The dude in the first pic is probably thinking "heck if she was mah sister I'd hit that!":D
 
Hey for history we've been studying the Civil War, not necessarily the war itself but the culture and acts that were put in place.

This led to me thinking, is the North and South that much different culturally anymore? Anyone that has experienced both have any stories or anything?

I went and visited my sister recently in Pennsylvania. We are all from Texas. It was a huge difference. The food there was waaaayyyy different. Not only regionally but even things we have here. They just cooked things differently.

The culture was different as well. Even at something such as a baseball game, it was a whole different world. Here in Texas a little league game is pretty much life or death. We scream, celebrate, have banners etc... up there I swear the only people cheering were myself and my sisters family. People looked at us like we had lost it.

Heading into Washington, DC was something different entirely. One thing that stood out, and I'm sorry if it offends someone but all the Obama propaganda was ridiculous. Here we celebrate our state and America. There it seemed that the Obama symbol was the new American flag. It was quite disheartening.

It seems to me the difference I noticed was here in the south we have time to chill out, relax and enjoy ourselves. Up there it seems that people are running, running, running and don't really have too much time to interact, kick back and have a good rib. I will admit the oysters in Boston were off the chain though.

Just go to South Carolina or a few other states in the original South and then tell me there is no difference between the North and South. There are people in some of these areas who would secede in a heart beat.

P.S. I like SC, but facts are facts.

After that trip to Washington D.C., can't say I blame them. Did we not "secede" from the British when it got bad?

North FTW. The beer's cheaper, people are friendlier, and a typical house doesn't cost 30 times national average wage ;)

You have definitely got to be talking about somewhere else lol... It is def cheaper to live in the south and we pretty much brew our own beer down here.

It's the accent, ain't it?;) It's hard to sound cool with a Southern accent. I've met folks with an accent so thick, it's like they're speaking a foreign language.

Ah come on now, Paula Dean sounds pretty cool, right? (don't insult my Paula Dean)

My opinion . . . so-called southern charm is "fake" friendly. But some southerners are genuinely nice, just as are some northerners and westerners.

how do you have fake friendly? did people approach with fake smiles and try to sell cobbler or what?

What does slavery have to do with it?

That wasn't the difference between the north and south

Definitely not. But it unfortunately was part of it. One of the reasons the confederate flag draws up so much hate, even if it is a bit unwarranted. I mean for the Native Americans of our day the American Flag could bring up hate since we pretty much stole their land and tried to wipe them out, but that doesn't tell the whole story of what that flag represents.

The dialects are fascinating within our country I was raised mostly out west by a father who was a southerner he was raised in Kentucky and Tennesee, I am marrying a New Yorker-they call it soda around here she gets a little pissed every time I use the word Soda-pop LOL I have another friend who is from the east coast who says "potato wedges" I figure it's a New England thing when referring to what I know as Jo Jo's--He goes ******* when I call em that. :D

Here in Texas we call it a coke. "hey let's go get a coke". This could mean Dr.
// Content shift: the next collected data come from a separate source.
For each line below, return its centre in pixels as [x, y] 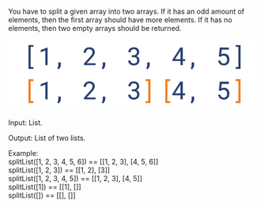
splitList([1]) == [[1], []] [45, 187]
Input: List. [25, 123]
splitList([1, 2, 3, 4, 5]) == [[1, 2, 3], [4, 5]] [75, 178]
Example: [23, 153]
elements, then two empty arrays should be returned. [95, 28]
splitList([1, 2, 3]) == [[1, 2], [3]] [59, 170]
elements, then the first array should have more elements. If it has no [121, 20]
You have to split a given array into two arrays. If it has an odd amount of [126, 11]
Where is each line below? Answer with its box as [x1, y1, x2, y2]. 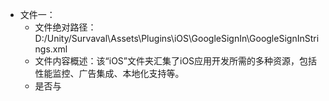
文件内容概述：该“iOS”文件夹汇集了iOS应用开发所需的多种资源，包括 [34, 55, 318, 67]
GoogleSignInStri [249, 33, 320, 44]
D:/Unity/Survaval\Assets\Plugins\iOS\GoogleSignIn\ [34, 33, 250, 44]
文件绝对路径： [34, 21, 97, 33]
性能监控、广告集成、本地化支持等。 [34, 68, 185, 79]
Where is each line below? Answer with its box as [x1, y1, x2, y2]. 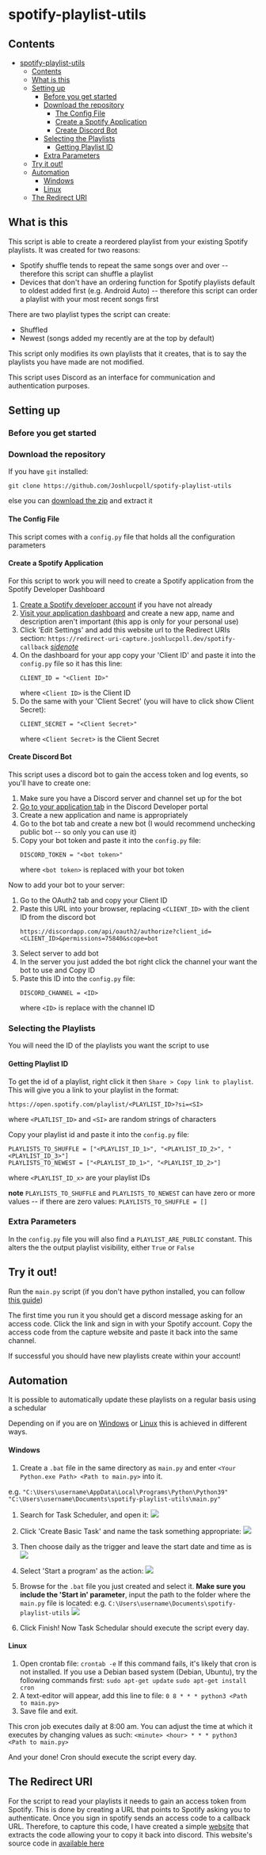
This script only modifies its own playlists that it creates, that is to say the [8, 349, 247, 358]
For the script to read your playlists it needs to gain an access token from [8, 1796, 247, 1806]
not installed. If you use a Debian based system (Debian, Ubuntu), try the [19, 1666, 257, 1677]
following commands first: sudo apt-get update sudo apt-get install [19, 1675, 247, 1685]
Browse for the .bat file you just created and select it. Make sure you [19, 1581, 246, 1590]
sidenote [50, 642, 79, 651]
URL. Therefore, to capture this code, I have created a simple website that [8, 1821, 249, 1831]
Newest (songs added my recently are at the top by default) [19, 333, 215, 342]
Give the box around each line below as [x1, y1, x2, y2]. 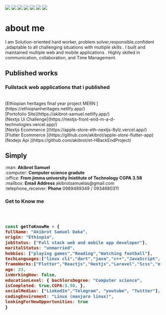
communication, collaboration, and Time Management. [5, 54, 117, 60]
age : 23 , [5, 267, 26, 272]
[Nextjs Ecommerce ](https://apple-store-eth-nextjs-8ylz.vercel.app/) [5, 127, 147, 133]
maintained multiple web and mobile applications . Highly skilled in [5, 49, 140, 55]
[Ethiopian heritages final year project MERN [5, 100, 95, 106]
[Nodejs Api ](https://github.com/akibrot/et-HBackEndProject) [5, 137, 131, 143]
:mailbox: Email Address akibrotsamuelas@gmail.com [5, 180, 115, 186]
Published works [5, 69, 58, 78]
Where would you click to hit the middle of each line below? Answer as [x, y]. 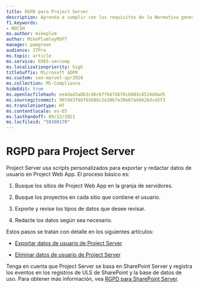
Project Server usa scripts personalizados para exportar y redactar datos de [99, 168]
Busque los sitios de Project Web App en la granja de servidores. [94, 186]
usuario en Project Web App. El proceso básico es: [68, 174]
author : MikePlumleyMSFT [37, 39]
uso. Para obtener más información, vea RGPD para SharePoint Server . [92, 279]
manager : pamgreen [29, 45]
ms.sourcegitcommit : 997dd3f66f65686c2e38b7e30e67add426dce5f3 [86, 100]
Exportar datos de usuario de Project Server [68, 243]
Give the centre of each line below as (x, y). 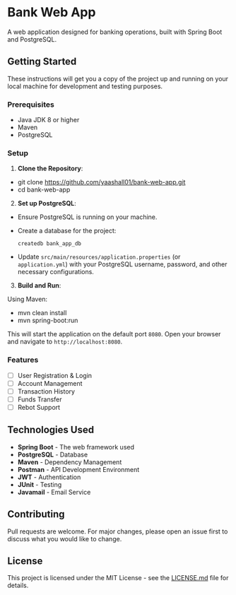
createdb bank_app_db (49, 244)
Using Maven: (28, 299)
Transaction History (46, 391)
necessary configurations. (55, 272)
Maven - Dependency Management (70, 462)
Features (23, 360)
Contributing (36, 514)
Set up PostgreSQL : (47, 204)
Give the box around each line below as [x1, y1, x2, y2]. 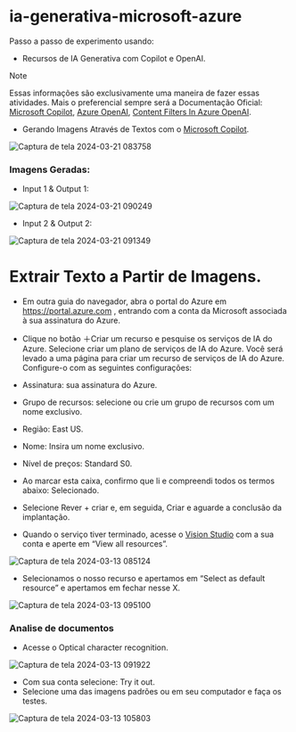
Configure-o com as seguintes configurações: [21, 363, 193, 374]
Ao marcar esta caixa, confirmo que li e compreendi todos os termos [21, 475, 275, 487]
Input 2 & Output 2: [21, 218, 93, 229]
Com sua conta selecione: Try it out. [21, 677, 156, 687]
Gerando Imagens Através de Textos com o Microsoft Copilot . [21, 123, 250, 135]
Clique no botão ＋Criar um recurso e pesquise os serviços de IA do [21, 333, 273, 344]
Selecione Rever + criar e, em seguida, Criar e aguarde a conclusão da [21, 502, 283, 514]
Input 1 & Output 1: [21, 184, 89, 194]
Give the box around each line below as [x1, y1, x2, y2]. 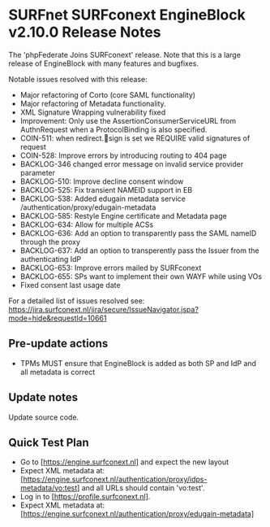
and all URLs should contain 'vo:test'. [81, 483, 205, 493]
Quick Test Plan [8, 435, 89, 449]
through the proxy [19, 237, 81, 246]
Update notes [8, 390, 79, 404]
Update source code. [8, 412, 79, 422]
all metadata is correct [19, 367, 96, 377]
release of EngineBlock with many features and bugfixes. [8, 59, 199, 68]
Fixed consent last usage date [19, 280, 121, 290]
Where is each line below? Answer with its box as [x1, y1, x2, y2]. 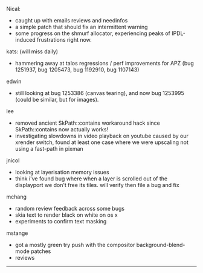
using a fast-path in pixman [14, 145, 83, 152]
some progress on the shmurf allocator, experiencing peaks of [14, 30, 171, 37]
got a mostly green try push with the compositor [14, 242, 135, 248]
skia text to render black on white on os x [14, 211, 118, 219]
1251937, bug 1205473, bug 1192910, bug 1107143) [14, 66, 140, 73]
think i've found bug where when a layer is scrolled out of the [14, 175, 168, 182]
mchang [6, 193, 27, 200]
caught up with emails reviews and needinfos [14, 17, 128, 24]

Pepper or Sprite. Just slang I suppose, although with so much integration it's lost to small regions.

Potato wedges are definitely just "fries" here (we don't talk about them darn French, jk!).

No idea what a Jo Jo's is. Maybe a cafe on a ranch road? ;)
 
I live and grew up in FL, there are a few people down here who parade around confederate flags, but those people either want attention or have minimal education.

When it comes down to it, the majority of people here could give a damn.

Now if a split USA would keep New Yorkers and Canadians from taking over this place in winter I'm all for it!!! :rolleyes:
 
Potato wedges are definitely just "fries" here (we don't talk about them darn French, jk!).

No idea what a Jo Jo's is. Maybe a cafe on a ranch road? ;)
Jo Jo's is the word for it from the Pacific Northwestern Dialect mainly and Coke is a powdery substance that keeps you awake also know amoung the locals of the region as "more expensive than meth" LOL
 
What does slavery have to do with it?

That wasn't the difference between the north and south


He was not saying that. He was saying that Kansas was apart of the north. As a way to get Kansas to become part of the north Lincoln allowed slavery to be legal there. It was a compromise so Kansas would be part of the north.
 
Not really. Kansas (and other border states) was about 50/50 when it came to pro-slavery and abolitionists, so if Lincoln would've banned slavery even in the border states, there was a good chance that the border states would've gone Confederate. The border states also were very industrialized compared to the Confederate States so industry would've been raised roughly 70% if they would've joined the Confederacy.

It was a smart move by Lincoln.
 
He was not saying that. He was saying that Kansas was apart of the north. As a way to get Kansas to become part of the north Lincoln allowed slavery to be legal there. It was a compromise so Kansas would be part of the north.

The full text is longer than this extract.